Montelukast no mejora los síntomas respiratorios postbronquiolitis en niños.

Montelukast no mejora los síntomas respiratorios post-bronquiolitis en niños. Es la conclusión de un estudio publicado en Am J Respir Crit Care Med y que se ha resumido y comentado en Evidencias en Pediatría. En el comentario crítico se señala que este ensayo clínico contradice los resultados del estudio piloto de 2003, que con ciertas limitaciones metodológicas en el diseño (ahora  subsanadas) sugería una eficacia potencial preventiva de montelukast en la enfermedad reactiva de las vías aéreas post-bronquiolitis. En el apartado de aplicabilidad en la práctica clínica, señalan el frecuente uso de montelukast en la bronquiolitis aguda en la práctica habitual, a pesar de no haber demostrado su eficacia.
Para mayor contundencia la revista Pediatrics publica en diciembre un ensayo clínico que concluye que montelukast no mejora el curso clínico en la bronquiolitis aguda.

Nosotros también hemos constatado un elevado uso en pediatría, que se ha triplicado desde 2003 (ver figura), así como una gran variabilidad entre pediatras.
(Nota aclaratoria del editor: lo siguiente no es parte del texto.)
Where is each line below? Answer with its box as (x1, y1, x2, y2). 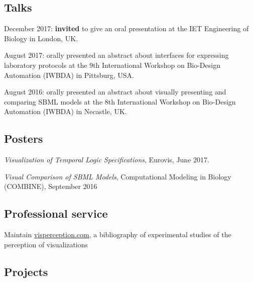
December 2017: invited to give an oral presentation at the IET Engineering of (4, 23, 249, 34)
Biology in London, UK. (4, 33, 78, 43)
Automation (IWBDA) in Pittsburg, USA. (4, 69, 134, 80)
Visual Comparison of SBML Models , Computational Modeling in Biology (4, 171, 231, 181)
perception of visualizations (4, 239, 88, 249)
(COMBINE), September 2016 (4, 181, 97, 192)
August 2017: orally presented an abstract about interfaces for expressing (4, 50, 229, 60)
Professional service (4, 206, 108, 221)
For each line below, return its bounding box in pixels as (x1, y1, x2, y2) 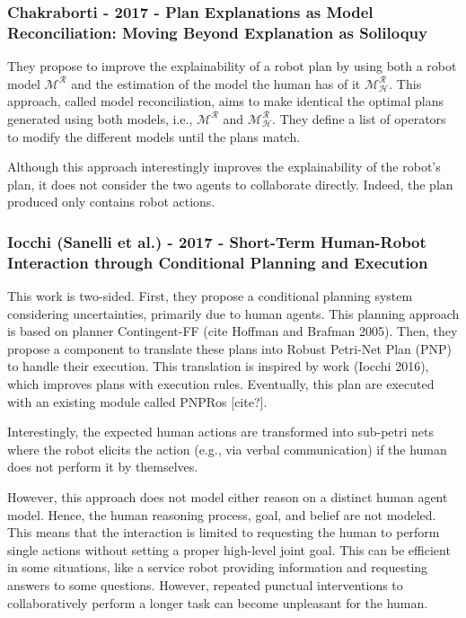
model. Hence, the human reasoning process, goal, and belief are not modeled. (7, 505, 436, 524)
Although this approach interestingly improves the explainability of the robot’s (7, 157, 441, 176)
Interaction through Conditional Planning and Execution (7, 251, 428, 273)
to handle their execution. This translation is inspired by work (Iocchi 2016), (7, 357, 429, 375)
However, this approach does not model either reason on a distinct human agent (7, 487, 448, 506)
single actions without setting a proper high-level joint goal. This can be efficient (7, 540, 451, 559)
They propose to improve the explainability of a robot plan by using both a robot (7, 57, 457, 75)
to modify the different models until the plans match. (7, 127, 301, 146)
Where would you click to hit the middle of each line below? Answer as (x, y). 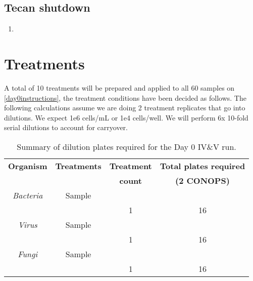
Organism (28, 166)
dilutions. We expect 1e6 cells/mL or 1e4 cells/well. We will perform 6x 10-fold (126, 117)
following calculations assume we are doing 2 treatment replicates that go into (125, 108)
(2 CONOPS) (203, 180)
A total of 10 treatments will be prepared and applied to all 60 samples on (119, 87)
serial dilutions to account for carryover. (66, 127)
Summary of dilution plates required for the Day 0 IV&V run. (126, 146)
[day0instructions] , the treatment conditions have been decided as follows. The (125, 97)
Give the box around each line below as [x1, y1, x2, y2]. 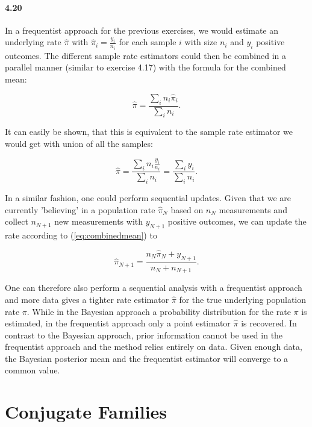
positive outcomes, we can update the [167, 215, 307, 228]
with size [184, 36, 217, 48]
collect [5, 215, 28, 228]
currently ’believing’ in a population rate [5, 203, 155, 216]
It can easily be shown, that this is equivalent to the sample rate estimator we [5, 125, 293, 138]
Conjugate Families [5, 399, 167, 424]
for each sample [119, 36, 176, 48]
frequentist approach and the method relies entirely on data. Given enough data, [5, 340, 302, 353]
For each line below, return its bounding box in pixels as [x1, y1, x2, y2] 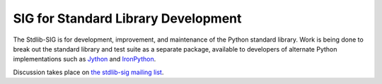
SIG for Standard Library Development [13, 11, 242, 26]
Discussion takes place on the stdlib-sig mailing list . [13, 68, 164, 76]
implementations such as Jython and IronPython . [13, 55, 156, 64]
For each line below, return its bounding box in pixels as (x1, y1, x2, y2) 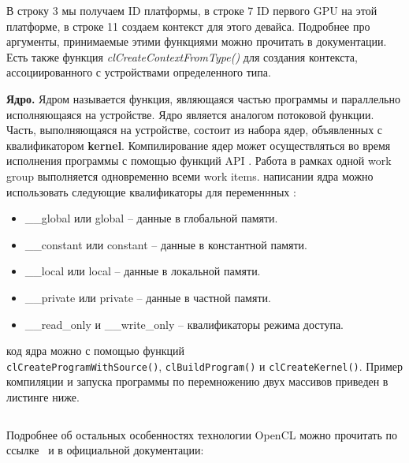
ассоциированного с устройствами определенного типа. (6, 64, 271, 80)
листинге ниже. (6, 388, 80, 405)
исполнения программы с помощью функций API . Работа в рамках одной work (6, 152, 392, 169)
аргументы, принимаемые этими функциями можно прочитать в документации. (6, 33, 387, 50)
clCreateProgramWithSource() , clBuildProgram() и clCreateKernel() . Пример (6, 357, 403, 374)
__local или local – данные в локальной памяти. (24, 263, 261, 279)
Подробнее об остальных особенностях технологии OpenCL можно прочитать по (6, 426, 397, 442)
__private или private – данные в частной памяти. (24, 289, 271, 305)
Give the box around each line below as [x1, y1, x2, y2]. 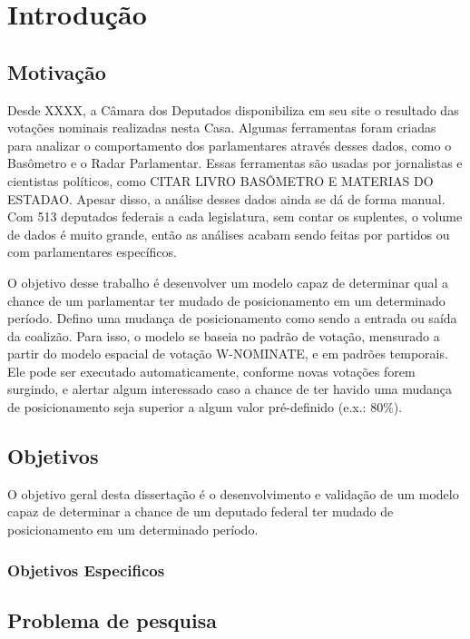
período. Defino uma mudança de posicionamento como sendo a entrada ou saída [7, 309, 457, 328]
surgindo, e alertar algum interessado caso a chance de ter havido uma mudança [7, 379, 453, 398]
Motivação [7, 57, 106, 85]
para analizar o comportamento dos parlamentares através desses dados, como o [7, 135, 452, 154]
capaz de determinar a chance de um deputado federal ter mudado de [7, 502, 394, 521]
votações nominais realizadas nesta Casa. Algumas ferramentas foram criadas [7, 118, 436, 137]
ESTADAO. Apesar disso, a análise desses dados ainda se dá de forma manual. [7, 189, 446, 208]
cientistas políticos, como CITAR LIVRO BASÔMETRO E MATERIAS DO [7, 171, 434, 190]
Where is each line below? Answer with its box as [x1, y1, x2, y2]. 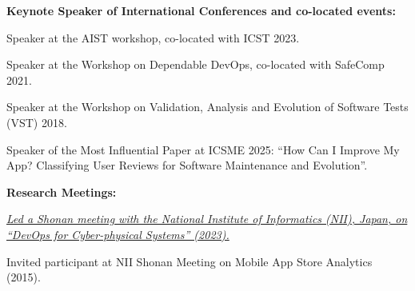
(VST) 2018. [6, 114, 67, 130]
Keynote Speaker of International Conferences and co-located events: [6, 2, 396, 18]
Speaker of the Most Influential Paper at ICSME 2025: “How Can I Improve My [6, 141, 400, 157]
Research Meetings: [6, 183, 117, 200]
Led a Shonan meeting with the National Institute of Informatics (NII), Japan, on [6, 210, 408, 227]
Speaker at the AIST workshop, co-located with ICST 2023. [6, 29, 300, 46]
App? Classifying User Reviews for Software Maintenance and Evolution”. [6, 157, 368, 173]
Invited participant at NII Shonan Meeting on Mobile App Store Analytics [6, 253, 373, 269]
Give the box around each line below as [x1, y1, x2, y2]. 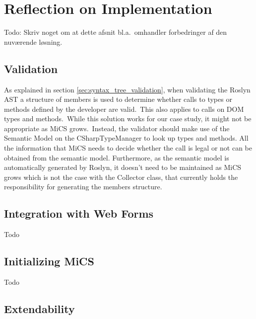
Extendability [4, 301, 75, 317]
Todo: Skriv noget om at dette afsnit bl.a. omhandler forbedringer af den [4, 27, 227, 37]
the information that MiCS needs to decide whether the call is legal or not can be [4, 143, 252, 153]
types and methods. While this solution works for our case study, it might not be [4, 113, 252, 124]
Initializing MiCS [4, 253, 94, 269]
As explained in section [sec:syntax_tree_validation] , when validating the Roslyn [4, 84, 251, 94]
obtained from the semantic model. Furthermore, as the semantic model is [4, 152, 229, 162]
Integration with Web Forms [4, 206, 154, 221]
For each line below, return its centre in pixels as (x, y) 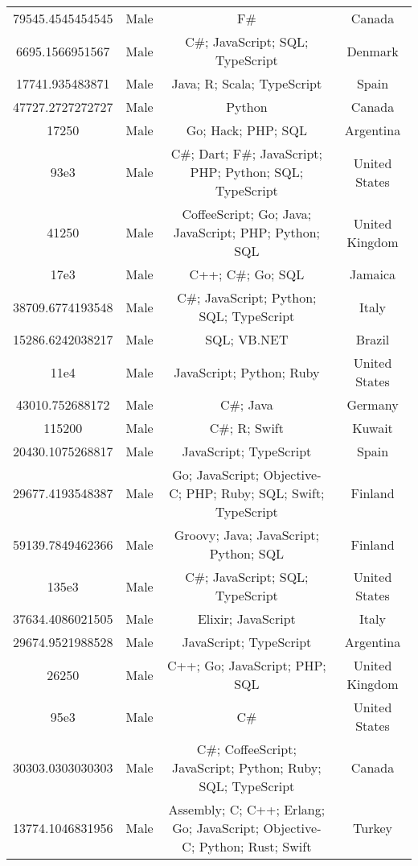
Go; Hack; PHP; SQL (246, 130)
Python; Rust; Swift (255, 846)
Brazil (373, 339)
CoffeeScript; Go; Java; (247, 214)
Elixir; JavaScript (246, 619)
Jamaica (373, 274)
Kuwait (373, 428)
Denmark (373, 51)
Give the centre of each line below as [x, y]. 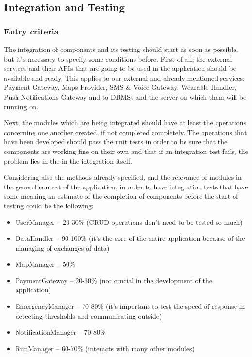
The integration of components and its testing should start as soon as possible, [121, 49]
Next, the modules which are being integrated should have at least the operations [125, 123]
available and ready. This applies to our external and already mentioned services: [124, 77]
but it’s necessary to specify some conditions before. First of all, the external [118, 59]
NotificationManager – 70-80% [60, 332]
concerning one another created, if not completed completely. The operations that [126, 132]
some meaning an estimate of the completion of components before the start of [121, 196]
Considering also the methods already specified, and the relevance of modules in [123, 177]
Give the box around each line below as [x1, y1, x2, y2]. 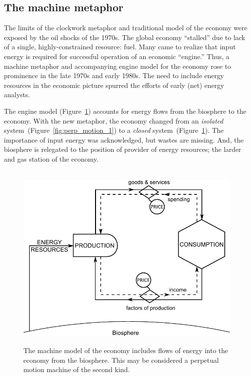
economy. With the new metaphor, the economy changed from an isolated [4, 115, 223, 125]
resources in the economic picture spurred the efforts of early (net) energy [4, 80, 224, 90]
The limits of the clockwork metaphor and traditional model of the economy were [4, 22, 248, 33]
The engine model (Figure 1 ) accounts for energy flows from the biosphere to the [4, 105, 247, 116]
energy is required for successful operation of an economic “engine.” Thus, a [4, 51, 230, 61]
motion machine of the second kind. [23, 364, 130, 375]
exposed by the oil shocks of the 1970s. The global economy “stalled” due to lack [4, 32, 245, 42]
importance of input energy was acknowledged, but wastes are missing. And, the [4, 134, 244, 145]
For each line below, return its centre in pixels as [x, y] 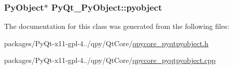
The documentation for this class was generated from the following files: [117, 26]
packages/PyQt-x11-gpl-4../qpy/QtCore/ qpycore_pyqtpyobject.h [106, 43]
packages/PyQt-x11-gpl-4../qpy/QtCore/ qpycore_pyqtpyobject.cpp [110, 60]
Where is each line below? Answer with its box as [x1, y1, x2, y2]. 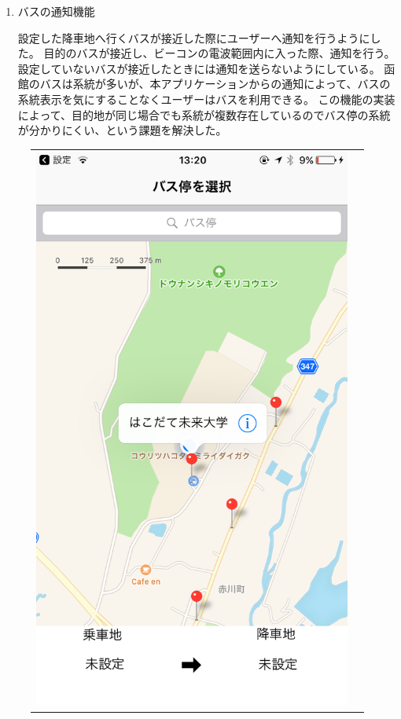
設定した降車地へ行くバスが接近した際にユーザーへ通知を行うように [17, 29, 370, 46]
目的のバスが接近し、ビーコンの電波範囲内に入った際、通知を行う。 [43, 45, 395, 61]
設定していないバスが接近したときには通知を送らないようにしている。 [17, 60, 381, 76]
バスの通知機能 [17, 3, 95, 19]
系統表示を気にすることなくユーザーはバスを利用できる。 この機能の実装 [17, 90, 395, 107]
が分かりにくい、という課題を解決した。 [17, 122, 227, 138]
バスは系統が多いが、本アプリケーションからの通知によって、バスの [39, 75, 391, 92]
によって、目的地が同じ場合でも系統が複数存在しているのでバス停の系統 [17, 106, 391, 123]
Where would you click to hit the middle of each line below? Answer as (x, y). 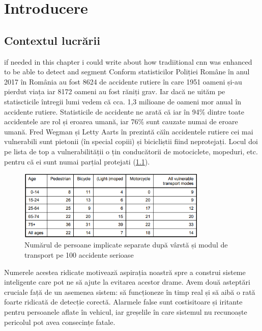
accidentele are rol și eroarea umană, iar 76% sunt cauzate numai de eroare (121, 121)
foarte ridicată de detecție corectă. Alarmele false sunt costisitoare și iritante (123, 302)
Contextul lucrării (52, 40)
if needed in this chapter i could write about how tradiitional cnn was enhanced (128, 61)
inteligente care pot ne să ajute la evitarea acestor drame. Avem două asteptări (127, 282)
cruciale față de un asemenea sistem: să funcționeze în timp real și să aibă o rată (130, 292)
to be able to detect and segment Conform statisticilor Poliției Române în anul (127, 72)
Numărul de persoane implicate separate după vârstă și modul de (126, 245)
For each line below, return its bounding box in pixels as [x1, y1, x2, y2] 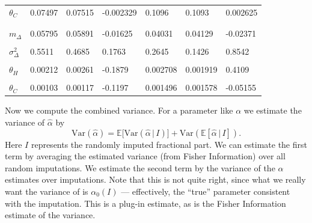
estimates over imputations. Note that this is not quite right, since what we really [5, 173, 306, 186]
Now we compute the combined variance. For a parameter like [5, 104, 233, 117]
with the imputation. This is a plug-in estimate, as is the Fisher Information [5, 197, 286, 209]
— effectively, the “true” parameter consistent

Esperamos que ahora, tras este estudio, su consumo vuelva a valores de 2003, lo que indicaría que se está utilizando en sus indicaciones aprobadas, que no son otras que en determinadas condiciones del tratamiento y profilaxis del asma.
Recomendamos la lectura del editorial “montelukast en la bronquiolitis: historia y enseñanzas de un decepción” , de la que entresacamos la siguiente frase: “antes de sacar conclusiones apresuradas con repercusión sobre los tratamientos aplicados en clínica, hay que tener pruebas de calidad que los confirmen y que por tanto los pediatras que quisieron utilizar montelukast en la bronquiolitis aguda estaban doblemente equivocados: primero por usarlo antes de disponer de las pruebas suficientes y de la aprobación de un uso específico y segundo, porque finalmente tales pruebas no han llegado.”
Este razonamiento también es aplicable a otros ámbitos de la medicina.